Regarded as Beckett’s most well-known work, the play centres around Vladimir and Estragon, two characters of unspecified origin, waiting on a country road by a tree. As they wait for Godot, who may never arrive, they encounter Pozzo and his companion Lucky on the road.

Adding their own interpretation to the play, the AS drama class workshopped the piece with a modern reading, set in today’s Covid-19 affected world. Last week, their highly anticipated production was performed before students, family, and friends to great acclaim and applause.

As the guiding light behind the play, Speech and Drama teacher Adam Fresco, has long admired the now seventy-year-old, Existentialist play, which is considered a major work of what British Theatre expert, Martin Esslin, deemed ‘The Theatre of The Absurd’.

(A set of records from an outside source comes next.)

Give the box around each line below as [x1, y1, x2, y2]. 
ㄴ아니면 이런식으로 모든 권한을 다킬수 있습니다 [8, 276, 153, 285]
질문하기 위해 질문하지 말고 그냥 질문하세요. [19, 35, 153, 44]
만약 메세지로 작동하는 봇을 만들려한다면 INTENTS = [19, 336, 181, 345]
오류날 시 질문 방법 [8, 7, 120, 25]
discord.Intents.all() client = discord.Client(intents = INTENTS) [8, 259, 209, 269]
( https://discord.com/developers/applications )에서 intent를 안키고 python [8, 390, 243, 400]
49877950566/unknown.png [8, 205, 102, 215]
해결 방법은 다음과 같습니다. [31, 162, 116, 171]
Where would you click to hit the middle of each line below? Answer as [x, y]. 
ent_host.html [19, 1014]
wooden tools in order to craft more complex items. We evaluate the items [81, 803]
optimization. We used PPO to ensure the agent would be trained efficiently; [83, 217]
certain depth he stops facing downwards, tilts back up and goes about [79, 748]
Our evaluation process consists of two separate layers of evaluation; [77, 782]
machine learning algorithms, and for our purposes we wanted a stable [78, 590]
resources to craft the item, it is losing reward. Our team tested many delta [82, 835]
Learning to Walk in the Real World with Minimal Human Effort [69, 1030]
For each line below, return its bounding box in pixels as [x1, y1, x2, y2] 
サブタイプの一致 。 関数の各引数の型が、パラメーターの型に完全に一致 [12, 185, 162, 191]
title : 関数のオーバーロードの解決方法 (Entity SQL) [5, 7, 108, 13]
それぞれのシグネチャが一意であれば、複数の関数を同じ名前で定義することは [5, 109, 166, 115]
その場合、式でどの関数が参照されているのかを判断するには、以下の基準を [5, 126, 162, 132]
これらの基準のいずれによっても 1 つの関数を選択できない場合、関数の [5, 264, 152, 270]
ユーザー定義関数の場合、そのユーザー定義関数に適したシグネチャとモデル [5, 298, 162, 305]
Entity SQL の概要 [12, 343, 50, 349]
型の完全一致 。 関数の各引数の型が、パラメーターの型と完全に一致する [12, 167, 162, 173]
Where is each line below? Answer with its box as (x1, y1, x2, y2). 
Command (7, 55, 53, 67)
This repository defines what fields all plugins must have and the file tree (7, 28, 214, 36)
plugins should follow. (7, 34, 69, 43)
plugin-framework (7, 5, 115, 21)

As Adam observes, “Beckett’s play does not simply cry in the face of life’s relentless cruelty – he meditates, he contemplates, he rages and, yes, for all of life’s absurdity – he laughs. I think that is why, when Beckett translated his play into English, he added the subtitle: ‘A tragicomedy in two acts’.

“Our version, being set in an antiseptic, socially-distanced, post Covid-19 world, remains as relevant, mysterious, odd, strange and absurd as it did 70-years ago when it first created. As to why are we waiting, and who is Godot anyway, we may not answer these questions, but the we did set out to answer the Cambridge AS-Level drama requirement that students produce and film a performance from one of the texts we have been studying this year.

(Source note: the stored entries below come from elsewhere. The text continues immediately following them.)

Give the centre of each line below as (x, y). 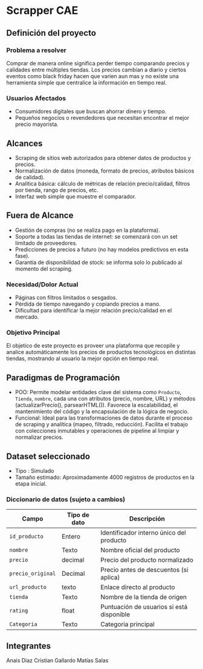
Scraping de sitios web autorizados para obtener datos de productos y (103, 157)
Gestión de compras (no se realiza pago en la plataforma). (87, 230)
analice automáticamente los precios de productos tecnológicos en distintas (101, 352)
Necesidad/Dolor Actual (42, 284)
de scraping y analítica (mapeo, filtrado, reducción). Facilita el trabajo (101, 424)
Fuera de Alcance (40, 216)
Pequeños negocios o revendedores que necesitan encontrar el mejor (102, 118)
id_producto (27, 537)
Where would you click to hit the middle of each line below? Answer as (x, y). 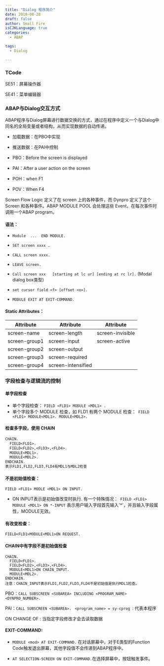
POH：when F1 (27, 179)
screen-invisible (116, 333)
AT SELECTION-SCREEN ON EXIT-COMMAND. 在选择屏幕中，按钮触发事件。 (82, 659)
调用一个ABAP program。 (31, 212)
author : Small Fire (25, 23)
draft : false (19, 19)
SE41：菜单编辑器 (23, 94)
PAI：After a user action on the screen (51, 168)
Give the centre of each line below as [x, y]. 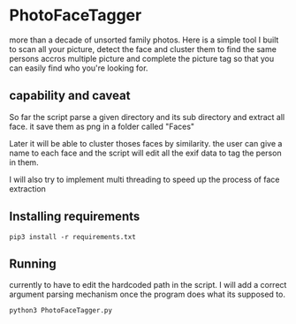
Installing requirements [75, 217]
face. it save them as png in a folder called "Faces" [102, 126]
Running [33, 264]
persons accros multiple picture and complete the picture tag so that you [142, 58]
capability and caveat [70, 96]
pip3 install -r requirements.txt [73, 237]
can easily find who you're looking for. [79, 68]
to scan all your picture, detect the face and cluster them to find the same [143, 49]

“Interestingly, when it looked like we might be in lockdown, I applied to Cambridge to allow us to perform our show online, emphasising the isolation of each character we found in Beckett’s text, and drawing parallels with the human condition and the restrictions of our new, post Covid-19 world. The authorities at Cambridge agreed. Better yet, we were able to perform our version of Beckett’s masterpiece of The Absurd live, in front of family, whanau and friends, right here at ACG Parnell.”

Featuring AS drama students Jack Chen-Sinclair, Cameron Blyth, Bryce Matthews, and Kevin Yang, supported by stage managers Eli Le Fevre and Lu Yu, the show was presented as a workshop production of a work in progress.

“As one student said, having an audience attend was a bit like inviting people in to watch an exam,” Adam adds. “But it was an exam they passed with flying colours, heaps of energy and a great many laughs at the expense of the absurdity of the human condition.”

More on Beckett
Irish-born writer, Samuel Beckett (1906–1989), was a resident of Paris for most of his adult life. His work offers a tragi-comic view of human existence. In 1969, Beckett was awarded the Nobel Prize in Literature. His best-known work, Waiting for Godot, was voted the “most significant English language play of the 20th century” in a poll conducted by the Royal National Theatre in 1999.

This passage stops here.